- Written by: Dorothy Hewett
- Characters: Joan the peasant, Joan the soldier, Joan the saint, Joan the witch, Charlie Dauphin
- Subject: Effect of authority on the inspired
- Genre: Rock opera
- Setting: Lunacy court of the psychiatric ward at Rouen

Premiere
- Date premiered: 27 August 1975
- Place premiered: Canberra Repertory Theatre

= Joan (rock opera) =

1975 rock opera by Dorothy Hewett

A 1975 rock opera by Dorothy Hewett describing the rise of a peasant girl, her betrayal, execution and ultimate canonisation.

==Setting==
The lunacy court of the psychiatric ward at Rouen (formerly known as Rheims Cathedral). A large empty structure: part abandoned church, part mediaeval asylum. Backstage are four revolving glass panels representing stained glass windows. On one side they contain four effigies, on the reverse side the four real Joan figures may stand.

==Characters==
- Joan Lark (1): The peasant visionary
- Joan the soldier (2): Militant, masculine strong minded
- Joan the witch (3): sometimes demented, sometimes intellectual
- Joan the saint (4): An unreal and holy icon
- Charlie Dauphin: A half-witted peasant boy
- Hospital staff: Authority figures with masks
- Incidental characters: parents, Lady, priest, two soldiers
The crowd: peasants, soldiers, nuns, priests, nurses, psychiatrists and the insane

== Synopsis ==
The play is a pageant or chronicle play, with complex, frenzied interaction between the four Joans and other characters.

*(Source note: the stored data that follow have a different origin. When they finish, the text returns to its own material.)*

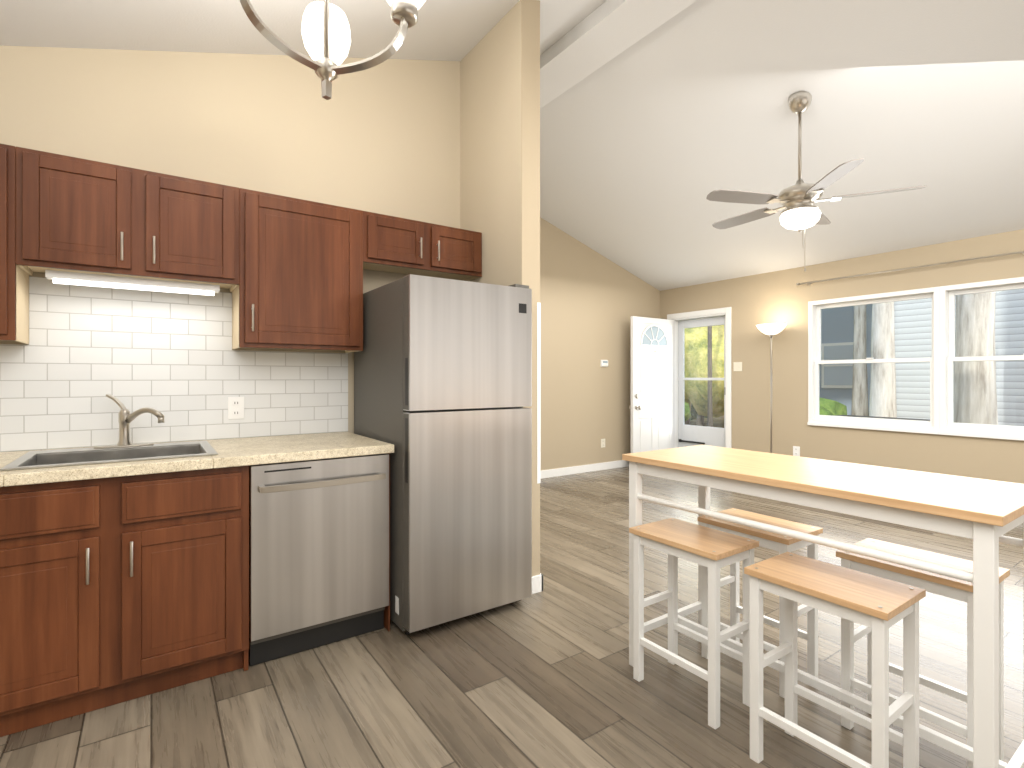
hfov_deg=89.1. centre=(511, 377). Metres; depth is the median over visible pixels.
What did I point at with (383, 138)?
wall
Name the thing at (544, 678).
floor
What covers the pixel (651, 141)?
ceiling
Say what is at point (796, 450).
outlet
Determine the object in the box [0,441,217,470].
sink
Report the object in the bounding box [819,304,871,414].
house
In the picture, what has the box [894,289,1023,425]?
house
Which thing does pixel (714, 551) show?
stool
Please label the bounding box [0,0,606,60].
ceiling
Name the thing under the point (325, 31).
chandelier
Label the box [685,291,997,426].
vegetation
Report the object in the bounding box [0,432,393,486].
countertop
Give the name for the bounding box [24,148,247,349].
upper cabinet
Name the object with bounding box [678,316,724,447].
storm door
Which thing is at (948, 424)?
window unit
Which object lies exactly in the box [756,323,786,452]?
lamp
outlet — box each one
[228,397,243,418]
[601,439,604,447]
[793,446,799,456]
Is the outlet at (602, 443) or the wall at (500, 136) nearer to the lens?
the wall at (500, 136)
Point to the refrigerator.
(442, 383)
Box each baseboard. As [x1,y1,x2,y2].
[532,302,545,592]
[546,460,628,477]
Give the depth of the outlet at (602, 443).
6.91 m
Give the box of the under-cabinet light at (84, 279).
[45,270,219,295]
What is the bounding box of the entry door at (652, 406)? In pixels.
[629,316,674,452]
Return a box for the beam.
[540,0,696,108]
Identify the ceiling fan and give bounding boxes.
[706,91,925,270]
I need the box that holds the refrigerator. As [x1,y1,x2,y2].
[354,274,531,634]
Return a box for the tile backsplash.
[0,276,347,451]
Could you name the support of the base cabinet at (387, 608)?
on the floor
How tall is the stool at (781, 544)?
0.616 m
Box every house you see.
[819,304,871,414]
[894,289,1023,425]
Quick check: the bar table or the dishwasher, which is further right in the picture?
the bar table
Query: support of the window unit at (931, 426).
in the wall at (780, 296)
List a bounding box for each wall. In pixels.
[0,46,459,448]
[460,0,539,575]
[540,217,659,470]
[660,229,1023,483]
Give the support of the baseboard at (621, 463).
attached to the wall at (592, 301)
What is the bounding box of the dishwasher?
[248,454,388,665]
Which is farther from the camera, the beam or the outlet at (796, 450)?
the outlet at (796, 450)
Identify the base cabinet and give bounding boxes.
[0,465,248,736]
[384,453,389,631]
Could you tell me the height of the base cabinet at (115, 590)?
0.868 m
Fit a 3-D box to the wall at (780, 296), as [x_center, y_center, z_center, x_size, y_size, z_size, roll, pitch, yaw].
[4.387,-0.120,4.502,0.160,2.700,7.600,0,0,-35]
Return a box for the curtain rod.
[796,251,1023,285]
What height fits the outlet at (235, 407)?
0.115 m
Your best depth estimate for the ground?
15.90 m
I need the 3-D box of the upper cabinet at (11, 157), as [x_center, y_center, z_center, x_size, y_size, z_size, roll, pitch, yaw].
[-2.377,-0.527,1.911,0.872,0.766,0.303,0,0,-35]
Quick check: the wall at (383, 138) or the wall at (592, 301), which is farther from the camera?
the wall at (592, 301)
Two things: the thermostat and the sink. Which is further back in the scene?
the thermostat
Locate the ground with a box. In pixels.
[690,415,723,427]
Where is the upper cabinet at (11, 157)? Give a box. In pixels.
[0,143,23,342]
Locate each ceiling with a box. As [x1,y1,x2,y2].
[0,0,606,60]
[540,0,1023,290]
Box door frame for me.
[667,307,731,447]
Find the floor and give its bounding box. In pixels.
[0,466,1022,767]
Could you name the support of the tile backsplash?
attached to the wall at (383, 138)
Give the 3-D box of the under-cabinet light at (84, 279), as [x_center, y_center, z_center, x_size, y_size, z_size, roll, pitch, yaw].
[-1.687,-0.420,2.353,0.630,0.048,0.070,0,0,-35]
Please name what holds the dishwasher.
on the floor
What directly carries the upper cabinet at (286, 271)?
attached to the wall at (383, 138)
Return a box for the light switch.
[734,362,741,370]
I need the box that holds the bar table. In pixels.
[622,445,1023,767]
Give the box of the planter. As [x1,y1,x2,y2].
[836,415,929,420]
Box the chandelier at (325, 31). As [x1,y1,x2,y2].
[240,0,425,99]
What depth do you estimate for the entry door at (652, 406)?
7.09 m
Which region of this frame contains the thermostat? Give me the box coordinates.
[601,360,607,366]
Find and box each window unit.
[807,287,939,434]
[939,277,1023,440]
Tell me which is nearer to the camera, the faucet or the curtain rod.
the faucet
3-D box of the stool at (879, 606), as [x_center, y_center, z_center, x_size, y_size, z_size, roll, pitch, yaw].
[0.975,0.922,1.595,0.270,0.616,0.400,0,0,-35]
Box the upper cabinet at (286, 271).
[248,189,367,352]
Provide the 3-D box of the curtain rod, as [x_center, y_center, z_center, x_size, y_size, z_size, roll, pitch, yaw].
[4.338,-1.055,4.354,0.086,0.040,3.813,0,0,-35]
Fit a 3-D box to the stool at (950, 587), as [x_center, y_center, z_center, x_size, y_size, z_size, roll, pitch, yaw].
[1.370,0.922,1.753,0.270,0.616,0.400,0,0,-35]
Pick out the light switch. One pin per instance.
(737, 366)
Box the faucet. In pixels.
[93,394,163,448]
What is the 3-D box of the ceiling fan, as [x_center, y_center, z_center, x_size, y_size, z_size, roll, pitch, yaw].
[2.033,-1.375,3.740,1.378,1.249,1.349,0,0,-35]
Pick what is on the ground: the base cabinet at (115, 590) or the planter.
the planter
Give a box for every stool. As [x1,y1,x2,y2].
[629,518,758,728]
[697,508,822,697]
[744,552,925,767]
[836,538,1009,767]

It uses some of the same staging devices and covers some of the same themes as Hewett's The Chapel Perilous; when the independent and disruptive woman is put on trial.

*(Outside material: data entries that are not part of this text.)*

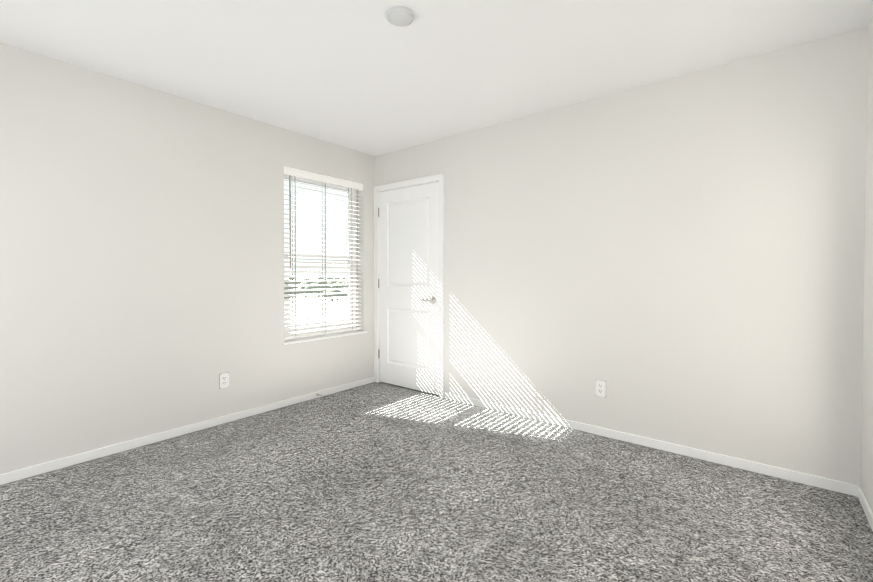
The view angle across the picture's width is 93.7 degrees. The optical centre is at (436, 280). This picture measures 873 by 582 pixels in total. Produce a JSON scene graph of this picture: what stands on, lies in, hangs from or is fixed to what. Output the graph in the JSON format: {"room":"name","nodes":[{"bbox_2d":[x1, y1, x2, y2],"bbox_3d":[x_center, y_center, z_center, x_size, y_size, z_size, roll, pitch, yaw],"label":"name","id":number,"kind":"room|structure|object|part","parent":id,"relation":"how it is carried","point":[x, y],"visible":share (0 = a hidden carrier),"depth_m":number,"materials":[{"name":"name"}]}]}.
{"room":"empty bedroom","nodes":[
{"label":"empty bedroom","id":0,"kind":"room"},
{"bbox_2d":[0,43,373,473],"bbox_3d":[-1.880,-0.104,3.095,0.220,2.540,3.840,1,1,39],"label":"wall","id":1,"kind":"structure","parent":0,"point":[141,261],"depth_m":2.76,"materials":[{"name":"white paint"}]},
{"bbox_2d":[0,377,373,484],"bbox_3d":[-1.794,1.087,3.035,0.012,0.060,3.584,1,1,39],"label":"baseboard","id":2,"kind":"structure","parent":1,"relation":"attached to","point":[27,472],"depth_m":2.84,"materials":[{"name":"paint"}]},
{"bbox_2d":[219,372,228,388],"bbox_3d":[-1.659,0.779,3.201,0.010,0.119,0.074,1,1,39],"label":"outlet","id":3,"kind":"object","parent":1,"relation":"attached to","point":[223,380],"visible":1,"depth_m":3.20,"materials":[{"name":"white plastic"}]},
{"bbox_2d":[284,175,355,339],"bbox_3d":[-1.188,-0.233,4.063,0.101,1.573,0.920,1,1,39],"label":"window","id":4,"kind":"structure","parent":1,"relation":"in","point":[300,180],"depth_m":4.20,"materials":[{"name":"white plastic"}]},
{"bbox_2d":[284,166,362,339],"bbox_3d":[-1.086,-0.249,3.982,0.086,1.534,0.916,1,1,39],"label":"window blinds","id":5,"kind":"object","parent":4,"relation":"attached to","point":[299,173],"visible":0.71,"depth_m":3.95,"materials":[{"name":"white plastic"}]},
{"bbox_3d":[-1.098,0.508,4.003,0.052,0.020,0.908,1,1,39],"label":"rail","id":6,"kind":"part","parent":5,"relation":"part of","materials":[{"name":"white plastic"}]},
{"bbox_2d":[282,330,366,344],"bbox_3d":[-1.093,0.546,4.000,0.152,0.018,0.970,1,1,39],"label":"window sill","id":7,"kind":"structure","parent":1,"relation":"attached to","point":[314,338],"depth_m":3.95,"materials":[{"name":"paint"}]},
{"bbox_2d":[0,382,872,581],"bbox_3d":[-0.387,1.194,1.923,4.640,0.120,4.440,1,1,39],"label":"floor","id":8,"kind":"structure","parent":0,"point":[378,482],"depth_m":2.03,"materials":[{"name":"carpet"}]},
{"bbox_2d":[0,0,872,155],"bbox_3d":[-0.387,-1.365,1.883,4.040,0.120,3.840,1,1,39],"label":"ceiling","id":9,"kind":"structure","parent":0,"point":[366,77],"depth_m":2.31,"materials":[{"name":"white paint"}]},
{"bbox_2d":[387,6,413,26],"bbox_3d":[-0.177,-1.290,2.011,0.136,0.034,0.136,1,1,39],"label":"recessed light","id":10,"kind":"object","parent":9,"relation":"in","point":[401,16],"visible":0.96,"depth_m":1.98,"materials":[{"name":"grey plastic"}]},
{"bbox_2d":[374,27,867,485],"bbox_3d":[0.773,-0.108,3.356,4.040,2.540,0.120,1,1,39],"label":"wall","id":11,"kind":"structure","parent":0,"point":[678,260],"depth_m":2.64,"materials":[{"name":"white paint"}]},
{"bbox_2d":[373,173,443,397],"bbox_3d":[-0.266,0.044,4.176,0.950,2.110,0.140,1,1,39],"label":"door frame","id":12,"kind":"structure","parent":11,"relation":"attached to","point":[427,179],"depth_m":3.99,"materials":[{"name":"paint"}]},
{"bbox_2d":[379,182,438,394],"bbox_3d":[-0.302,0.071,4.131,0.820,2.030,0.092,1,1,39],"label":"door","id":13,"kind":"structure","parent":11,"relation":"in","point":[408,287],"depth_m":4.12,"materials":[{"name":"paint"}]},
{"bbox_3d":[-0.079,0.183,3.932,0.146,0.066,0.058,1,1,39],"label":"handle","id":14,"kind":"part","parent":13,"relation":"part of","materials":[{"name":"silver metal"}]},
{"bbox_2d":[595,380,605,397],"bbox_3d":[1.186,0.778,2.958,0.074,0.119,0.010,1,1,39],"label":"outlet","id":15,"kind":"object","parent":11,"relation":"attached to","point":[600,388],"visible":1,"depth_m":2.95,"materials":[{"name":"white plastic"}]},
{"bbox_2d":[444,392,860,496],"bbox_3d":[1.144,1.088,2.995,2.747,0.060,0.012,1,1,39],"label":"baseboard","id":16,"kind":"structure","parent":11,"relation":"attached to","point":[811,480],"depth_m":2.65,"materials":[{"name":"paint"}]},
{"bbox_2d":[861,16,872,511],"bbox_3d":[1.145,-0.067,0.680,0.120,2.540,3.840,1,1,39],"label":"wall","id":17,"kind":"structure","parent":0,"point":[867,439],"depth_m":2.03,"materials":[{"name":"white paint"}]},
{"bbox_2d":[858,486,872,530],"bbox_3d":[1.089,1.123,0.735,0.012,0.060,3.588,1,1,39],"label":"baseboard","id":18,"kind":"structure","parent":17,"relation":"attached to","point":[865,506],"depth_m":1.98,"materials":[{"name":"paint"}]},
{"label":"outside","id":19,"kind":"structure","parent":0,"visible":0},
{"bbox_2d":[284,278,348,325],"bbox_3d":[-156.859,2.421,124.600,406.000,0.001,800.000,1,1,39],"label":"ground","id":20,"kind":"structure","parent":19,"point":[306,301],"depth_m":54.24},
{"bbox_2d":[284,277,347,300],"bbox_3d":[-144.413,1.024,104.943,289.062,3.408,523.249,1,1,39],"label":"trees","id":21,"kind":"object","parent":20,"relation":"on","point":[311,287],"depth_m":80.95,"materials":[{"name":"green plant"}]}
]}

ACT I: Charlie the dauphin is putting together four dismembered dolls of the four Joans. Joan the Mad is examined in a trial by staff of a mental hospital, and relates her past. Joan Lark the peasant girl is told by her "voices", the other three Joans to take the simpleton Charlie to Reims to crown him king and free the people. The soldiers truss up Charlie and Joan frees him. They escape to the forest – she is dressed as a man, Charlie as a girl. It is cold and she lies with Charlie.

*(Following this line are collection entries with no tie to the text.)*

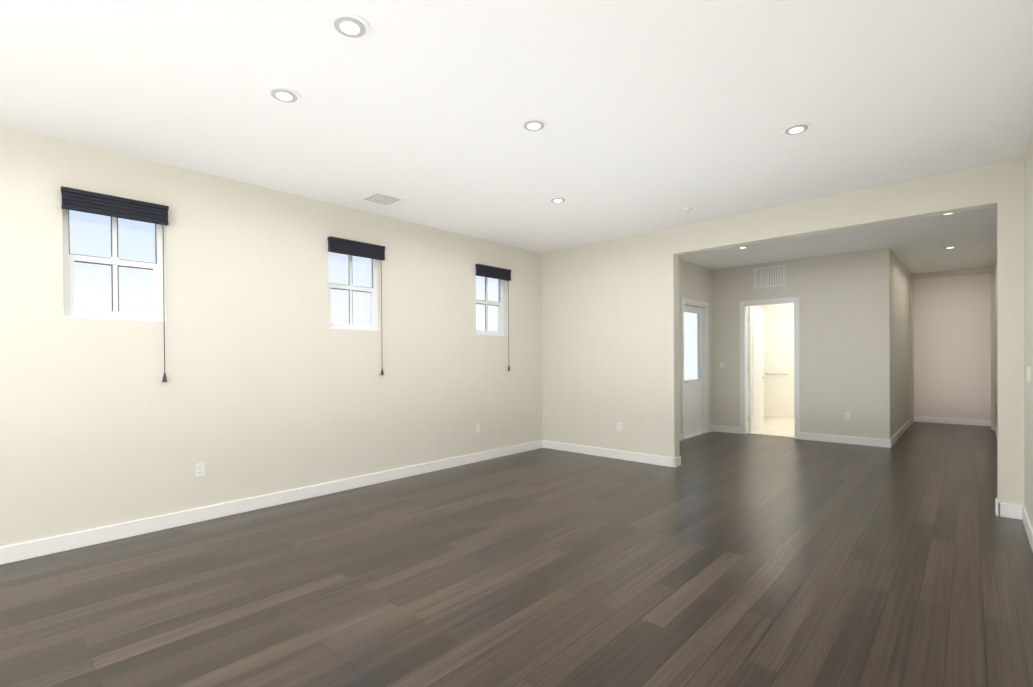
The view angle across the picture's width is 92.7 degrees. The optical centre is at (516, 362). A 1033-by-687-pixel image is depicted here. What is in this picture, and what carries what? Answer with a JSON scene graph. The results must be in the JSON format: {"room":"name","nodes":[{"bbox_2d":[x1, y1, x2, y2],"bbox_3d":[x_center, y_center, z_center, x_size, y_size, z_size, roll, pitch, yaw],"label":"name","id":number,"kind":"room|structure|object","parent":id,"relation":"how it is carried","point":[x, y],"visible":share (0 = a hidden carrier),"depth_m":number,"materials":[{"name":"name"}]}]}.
{"room":"empty living room","nodes":[
{"label":"empty living room","id":0,"kind":"room"},
{"bbox_2d":[0,125,542,546],"bbox_3d":[-2.868,-0.134,4.334,0.200,3.050,9.750,0,0,43],"label":"wall","id":1,"kind":"structure","parent":0,"point":[274,383],"depth_m":4.47,"materials":[{"name":"paint"}]},
{"bbox_2d":[62,209,166,321],"bbox_3d":[-3.206,-0.804,3.942,0.165,0.940,0.640,0,0,43],"label":"window","id":2,"kind":"structure","parent":1,"relation":"in","point":[114,262],"depth_m":3.96,"materials":[{"name":"white plastic"}]},
{"bbox_2d":[61,186,168,381],"bbox_3d":[-3.119,-0.560,3.866,0.058,1.458,0.655,0,0,43],"label":"window blind","id":3,"kind":"object","parent":2,"relation":"attached to","point":[73,199],"visible":0.98,"depth_m":3.85,"materials":[{"name":"fabric"}]},
{"bbox_2d":[195,463,204,476],"bbox_3d":[-2.759,0.941,4.295,0.008,0.115,0.072,0,0,43],"label":"electrical outlet","id":4,"kind":"object","parent":1,"relation":"attached to","point":[199,469],"visible":1,"depth_m":4.29,"materials":[{"name":"white plastic"}]},
{"bbox_2d":[328,253,381,330],"bbox_3d":[-1.814,-0.824,5.454,0.165,0.940,0.640,0,0,43],"label":"window","id":5,"kind":"structure","parent":1,"relation":"in","point":[372,291],"depth_m":5.51,"materials":[{"name":"white plastic"}]},
{"bbox_2d":[328,236,384,374],"bbox_3d":[-1.727,-0.580,5.377,0.058,1.458,0.655,0,0,43],"label":"window blind","id":6,"kind":"object","parent":5,"relation":"attached to","point":[353,248],"visible":0.98,"depth_m":5.36,"materials":[{"name":"fabric"}]},
{"bbox_2d":[475,424,479,432],"bbox_3d":[-0.530,0.908,6.715,0.008,0.115,0.072,0,0,43],"label":"electrical outlet","id":7,"kind":"object","parent":1,"relation":"attached to","point":[477,428],"visible":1,"depth_m":6.71,"materials":[{"name":"white plastic"}]},
{"bbox_2d":[476,277,503,335],"bbox_3d":[-0.398,-0.845,6.991,0.165,0.940,0.640,0,0,43],"label":"window","id":8,"kind":"structure","parent":1,"relation":"in","point":[486,302],"depth_m":7.11,"materials":[{"name":"white plastic"}]},
{"bbox_2d":[475,264,510,370],"bbox_3d":[-0.311,-0.601,6.914,0.058,1.458,0.655,0,0,43],"label":"window blind","id":9,"kind":"object","parent":8,"relation":"attached to","point":[492,272],"visible":1,"depth_m":6.91,"materials":[{"name":"fabric"}]},
{"bbox_2d":[0,416,1032,564],"bbox_3d":[1.632,1.291,5.170,5.280,0.120,17.050,0,0,43],"label":"baseboard","id":10,"kind":"structure","parent":1,"relation":"attached to","point":[36,548],"depth_m":4.94,"materials":[{"name":"white wood"}]},
{"bbox_2d":[0,416,1032,686],"bbox_3d":[2.054,1.388,5.666,5.630,0.112,18.650,0,0,43],"label":"floor","id":11,"kind":"structure","parent":0,"point":[746,560],"depth_m":3.08,"materials":[{"name":"brown wood"}]},
{"bbox_2d":[0,0,1032,273],"bbox_3d":[2.030,-1.766,5.647,5.630,0.120,18.650,0,0,43],"label":"ceiling","id":12,"kind":"structure","parent":0,"point":[658,114],"depth_m":3.19,"materials":[{"name":"paint"}]},
{"bbox_2d":[267,86,300,103],"bbox_3d":[-1.445,-1.655,3.063,0.196,0.014,0.196,0,0,43],"label":"recessed light","id":13,"kind":"object","parent":12,"relation":"in","point":[281,94],"visible":1,"depth_m":3.05,"materials":[{"name":"white"}]},
{"bbox_2d":[329,12,369,39],"bbox_3d":[-0.825,-1.656,2.438,0.196,0.014,0.196,0,0,43],"label":"recessed light","id":14,"kind":"object","parent":12,"relation":"in","point":[348,25],"visible":1,"depth_m":2.42,"materials":[{"name":"white"}]},
{"bbox_2d":[361,192,404,205],"bbox_3d":[-1.371,-1.668,5.062,0.300,0.014,0.320,0,0,43],"label":"ceiling vent","id":15,"kind":"object","parent":12,"relation":"in","point":[382,199],"visible":1,"depth_m":5.03,"materials":[{"name":"white metal"}]},
{"bbox_2d":[520,118,547,131],"bbox_3d":[0.123,-1.670,3.481,0.196,0.014,0.196,0,0,43],"label":"recessed light","id":16,"kind":"object","parent":12,"relation":"in","point":[533,124],"visible":1,"depth_m":3.46,"materials":[{"name":"white"}]},
{"bbox_2d":[548,197,566,202],"bbox_3d":[0.431,-1.683,5.129,0.196,0.014,0.196,0,0,43],"label":"recessed light","id":17,"kind":"object","parent":12,"relation":"in","point":[557,199],"visible":1,"depth_m":5.11,"materials":[{"name":"white"}]},
{"bbox_2d":[683,207,692,211],"bbox_3d":[1.903,-1.688,5.472,0.100,0.032,0.100,0,0,43],"label":"detector","id":18,"kind":"object","parent":12,"relation":"attached to","point":[688,209],"visible":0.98,"depth_m":5.45,"materials":[{"name":"white plastic"}]},
{"bbox_2d":[736,245,749,248],"bbox_3d":[3.396,-1.720,7.387,0.196,0.014,0.196,0,0,43],"label":"recessed light","id":19,"kind":"object","parent":12,"relation":"in","point":[742,247],"visible":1,"depth_m":7.36,"materials":[{"name":"white"}]},
{"bbox_2d":[781,122,811,135],"bbox_3d":[2.030,-1.686,3.574,0.196,0.014,0.196,0,0,43],"label":"recessed light","id":20,"kind":"object","parent":12,"relation":"in","point":[796,128],"visible":1,"depth_m":3.56,"materials":[{"name":"white"}]},
{"bbox_2d":[942,246,958,248],"bbox_3d":[6.610,-1.746,7.512,0.196,0.014,0.196,0,0,43],"label":"recessed light","id":21,"kind":"object","parent":12,"relation":"in","point":[948,247],"visible":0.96,"depth_m":7.49,"materials":[{"name":"white"}]},
{"bbox_2d":[678,259,762,433],"bbox_3d":[3.648,-0.216,9.377,0.150,3.050,6.500,0,0,43],"label":"wall","id":22,"kind":"structure","parent":0,"point":[695,282],"depth_m":8.81,"materials":[{"name":"paint"}]},
{"bbox_2d":[684,305,702,436],"bbox_3d":[3.138,0.146,8.791,0.103,2.292,0.952,0,0,43],"label":"entry door","id":23,"kind":"structure","parent":22,"relation":"in","point":[693,406],"depth_m":8.89,"materials":[{"name":"white wood"}]},
{"bbox_2d":[681,297,708,439],"bbox_3d":[3.128,0.109,8.800,0.166,2.415,1.150,0,0,43],"label":"door frame","id":24,"kind":"structure","parent":22,"relation":"attached to","point":[705,325],"depth_m":9.12,"materials":[{"name":"white wood"}]},
{"bbox_2d":[763,303,793,417],"bbox_3d":[6.733,-0.250,10.852,2.690,3.050,0.150,0,0,43],"label":"wall","id":25,"kind":"structure","parent":0,"point":[778,324],"depth_m":11.37,"materials":[{"name":"white paint"}]},
{"bbox_2d":[542,159,1023,505],"bbox_3d":[2.381,-0.186,6.024,5.630,3.050,0.150,0,0,43],"label":"wall","id":26,"kind":"structure","parent":0,"point":[610,334],"depth_m":6.38,"materials":[{"name":"paint"}]},
{"bbox_2d":[617,422,621,430],"bbox_3d":[1.420,0.892,6.816,0.072,0.115,0.008,0,0,43],"label":"electrical outlet","id":27,"kind":"object","parent":26,"relation":"attached to","point":[619,426],"visible":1,"depth_m":6.81,"materials":[{"name":"white plastic"}]},
{"bbox_2d":[712,247,890,439],"bbox_3d":[4.743,-0.219,8.470,2.690,3.050,0.150,0,0,43],"label":"wall","id":28,"kind":"structure","parent":0,"point":[845,332],"depth_m":8.03,"materials":[{"name":"paint"}]},
{"bbox_2d":[747,307,765,432],"bbox_3d":[4.537,0.136,9.325,0.151,2.308,0.800,0,0,43],"label":"bathroom door","id":29,"kind":"structure","parent":28,"relation":"in","point":[756,377],"depth_m":9.24,"materials":[{"name":"white wood"}]},
{"bbox_2d":[739,296,799,438],"bbox_3d":[4.485,0.099,8.713,0.970,2.415,0.182,0,0,43],"label":"door frame","id":30,"kind":"structure","parent":28,"relation":"attached to","point":[743,305],"depth_m":8.79,"materials":[{"name":"white wood"}]},
{"bbox_2d":[754,265,785,288],"bbox_3d":[4.431,-1.493,8.629,0.520,0.360,0.014,0,0,43],"label":"air vent","id":31,"kind":"object","parent":28,"relation":"in","point":[770,276],"visible":1,"depth_m":8.61,"materials":[{"name":"white metal"}]},
{"bbox_2d":[845,412,849,418],"bbox_3d":[5.290,0.855,7.873,0.072,0.115,0.008,0,0,43],"label":"electrical outlet","id":32,"kind":"object","parent":28,"relation":"attached to","point":[847,415],"visible":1,"depth_m":7.87,"materials":[{"name":"white plastic"}]},
{"bbox_2d":[890,249,909,437],"bbox_3d":[7.540,-0.248,9.633,0.150,3.050,5.350,0,0,43],"label":"wall","id":33,"kind":"structure","parent":0,"point":[900,342],"depth_m":8.57,"materials":[{"name":"paint"}]},
{"bbox_2d":[910,266,994,429],"bbox_3d":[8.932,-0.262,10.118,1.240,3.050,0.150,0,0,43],"label":"wall","id":34,"kind":"structure","parent":0,"point":[951,346],"depth_m":10.05,"materials":[{"name":"beige paint"}]},
{"bbox_2d":[995,127,1032,527],"bbox_3d":[4.057,-0.185,3.800,0.150,3.050,18.650,0,0,43],"label":"wall","id":35,"kind":"structure","parent":0,"point":[1028,328],"depth_m":3.87,"materials":[{"name":"paint"}]}
]}

ACT II. The Joans are killed one by one. Soldier Joan (2) brings a horse and sword and Joan (1) dies in a carnival musician's box. Joan (2) takes Orleans and is hit by an arrow. Joan (3) crowns Charles at Reims but he does not recognise her and betrays her. Joan sleeps with a soldier and repudiates her voices rather than be imprisoned for life. Joan (3) is pronounced insane and killed by electronic shock therapy. Saint Joan (4) emerges canonised.
== Music ==
The music was composed by conductor and composer Patrick Flynn. The orchestration is liturgical in style and makes extensive use of tubular bells. The 13 songs include “Poor brother king”, “I’m a witch I’m a bitch” and the repeated motif “We love you Joan”.

==Premiere and reception==
The only production was at Canberra Theatre, August 27 1975, directed by Ross McGregor for Canberra Repertory Theatre.

Ken Healey described the production as “a frenzy of sound and spectacle” employing a “skilful juxtaposition of opposites; sacred and profane, past and present, virgin and whore, judiciary and asylum”, with Joan presenting a “kaleidoscopically shattered personality”. He particularly commended Jude Kuring’s performance as Joan the Witch as “monumental in towering menace”.

== Publication ==
Joan, by Dorothy Hewett, music by Patrick Flynn. Yackandandah Playscripts. Montmorency Vic, 1984.